Es sind Straßenszenen und Bilder aus Ostberliner Kneipen, Aufnahmen von Tanzenden und Trinkenden, von Demonstrierenden und Jubelnden, von Losungen an Häuserwänden, mit denen sich der Sozialismus seiner selbst versicherte, und Soldaten, die diesen Sozialismus bewachen. Wer sie nun sieht, diese Bilder, die in ihrer Gänze ein untergegangenes Land wieder lebendig werden lassen, dem muss aber auch klar sein, dass diese Ausstellung einen der letzten großen Vertreter einer wohl aussterbenden Kunstform feiert. „Kaum eines dieser Fotos wäre heute durch die neuen Bestimmungen und das Recht am eigenen Bild noch möglich“, sagt Ute Mahler. „Diese spontane Fotografie sagt unendlich viel aus über den Ort und die Zeit, aber das wird künftig wegfallen. Das Genre Straßenfotografie geht seinem Ende entgegen.“

Das war für Hauswald in den achtziger- oder auch frühen neunziger Jahren, als er die Räumung der besetzten Häuser in Berlin-Friedrichshain und die Streikenden in von der Abwicklung bedrohten Betrieben fotografierte, noch kein Thema. Die Kamera war ihm, so hat er es selbst mehrfach formuliert, nie nur Arbeitsmittel, sondern Schlüssel zur Welt. Sie war immer dabei, ob am See mit der Familie oder bei seiner Arbeit als Telegrammbote, bei den Hinterhofpartys der Ostberliner Bohème, auf den Rängen eines Fußballstadions oder bei den fremdenfeindlichen Ausschreitungen in Rostock-Lichtenhagen.

Dort gelang ihm eines der beeindruckendsten Bilder in der Ausstellung: Die graue Häuserwand eines Plattenbaus aus der Ferne, in einem der wenigen Fenster steht klein, kaum zu erkennen, ein Mann und reckt den Arm zum Hitlergruß. Viel mehr noch als das ungleich berühmtere Spiegel-Foto von dem hitlergrüßenden Rostocker mit eingepullerter Jogginghose, fängt Hauswalds Aufnahme unaufdringlicher, ja feiner die ganze Trostlosigkeit einer solchen rechtsradikalen Existenz ein.

Große Zärtlichkeit

Es ist eins der Fotos, auf die Mahler gestoßen ist, während sie sich durch Hauswalds Schaffen arbeitete, und bei dem sie einen weiteren, noch wenig bekannten Hauswald entdeckt hat. „Haralds Bilder sind auf den Punkt, aber gerade die bekanntesten haben oft keine zweite Ebene. Es ist eine laute Fotografie, manchen auch zu vordergründig“, sagt sie. „Doch während der Recherche hat mich überrascht, dass ich auch viele leise Bilder gefunden habe, die eine große Zärtlichkeit haben.“

Diese zum Teil noch nie veröffentlichten Aufnahmen sind es, die die Retrospektive zu mehr als der Greatest-Hits-Compilation eines verdienten Künstlers machen. Bilder von seiner Familie oder jene, die Hauswald während seiner Anstellung in der Stephanus-Stiftung zu Beginn der achtziger Jahre fotografiert hat. Die Bilder von den behindertem Bewohnern der kirchlichen Einrichtung in Berlin-Weißensee sind nie voyeuristisch, immer liebevoll, stets empathisch.

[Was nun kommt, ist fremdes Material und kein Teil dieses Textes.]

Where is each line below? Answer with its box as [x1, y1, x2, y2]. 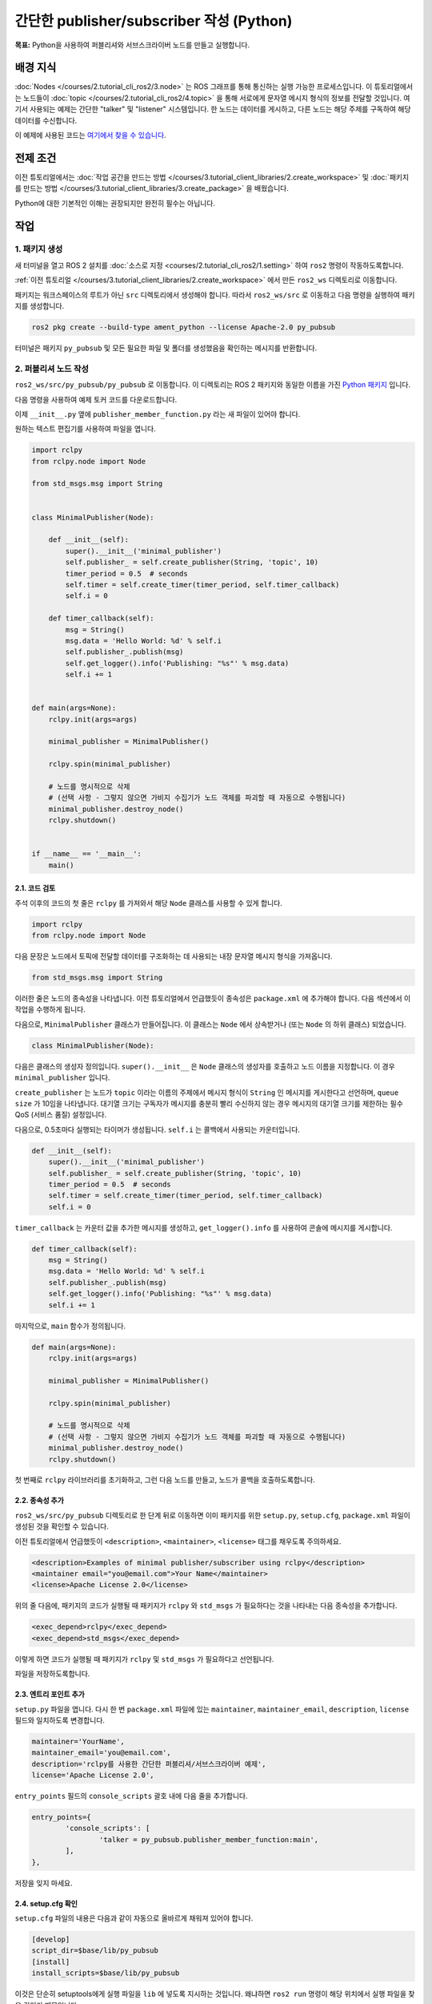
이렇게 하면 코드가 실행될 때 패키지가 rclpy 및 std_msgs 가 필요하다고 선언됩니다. [14, 1654, 274, 1663]
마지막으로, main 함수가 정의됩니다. [14, 1321, 126, 1331]
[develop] [31, 1934, 70, 1944]
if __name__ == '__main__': [31, 850, 142, 859]
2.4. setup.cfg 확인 [14, 1898, 78, 1908]
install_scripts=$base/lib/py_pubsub [31, 1969, 180, 1978]
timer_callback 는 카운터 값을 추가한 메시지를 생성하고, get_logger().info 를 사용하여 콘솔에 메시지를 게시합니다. [14, 1222, 393, 1232]
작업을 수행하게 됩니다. [14, 1004, 86, 1014]
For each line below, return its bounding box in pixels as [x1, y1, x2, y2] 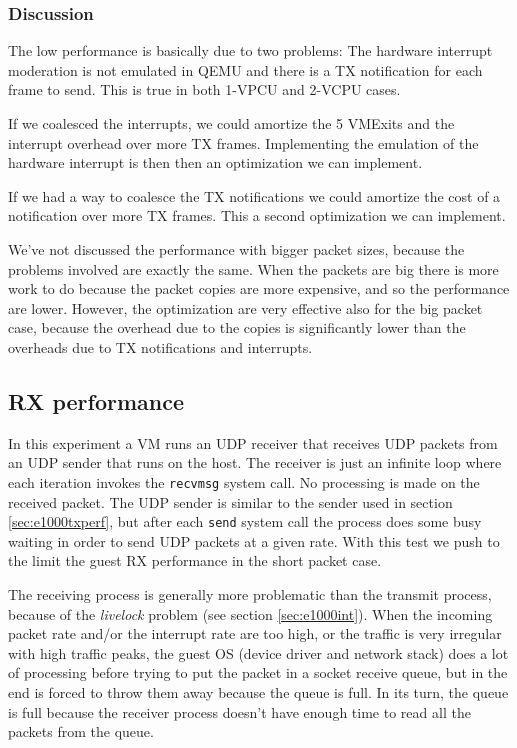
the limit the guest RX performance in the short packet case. [8, 550, 382, 571]
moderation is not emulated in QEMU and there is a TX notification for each [8, 59, 483, 80]
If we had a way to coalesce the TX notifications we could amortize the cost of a [8, 185, 501, 206]
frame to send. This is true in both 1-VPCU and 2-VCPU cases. [8, 79, 401, 100]
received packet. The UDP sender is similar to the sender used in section [8, 491, 453, 512]
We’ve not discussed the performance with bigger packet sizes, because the [8, 238, 465, 259]
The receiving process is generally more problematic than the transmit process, [8, 584, 492, 605]
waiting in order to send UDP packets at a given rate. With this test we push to [8, 530, 500, 551]
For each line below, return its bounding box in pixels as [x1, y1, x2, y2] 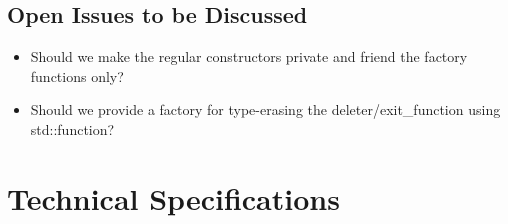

Sie zeigen exemplarisch, dass Hauswald – wie es c/o-Geschäftsführer Stephan Erfurt in der Pressekonferenz formulierte – nicht nur „der große Chronist Ostberlins“ ist, sondern „auch ein Poet, der Bilder nicht nur findet, sondern sucht“.

Hauswald selbst erzählt, dass er, als er die behinderten Menschen fotografierte, erst lernen musste, lernen durfte, wie man Nähe zu seinem fotografischen Objekt herstellt. Die Bilder aus der Stephanus-Stiftung sind der Schlüssel dazu, dass aus ihm der Meister der Straßenfotografie werden konnte, der in dieser Ausstellung zu bewundern ist.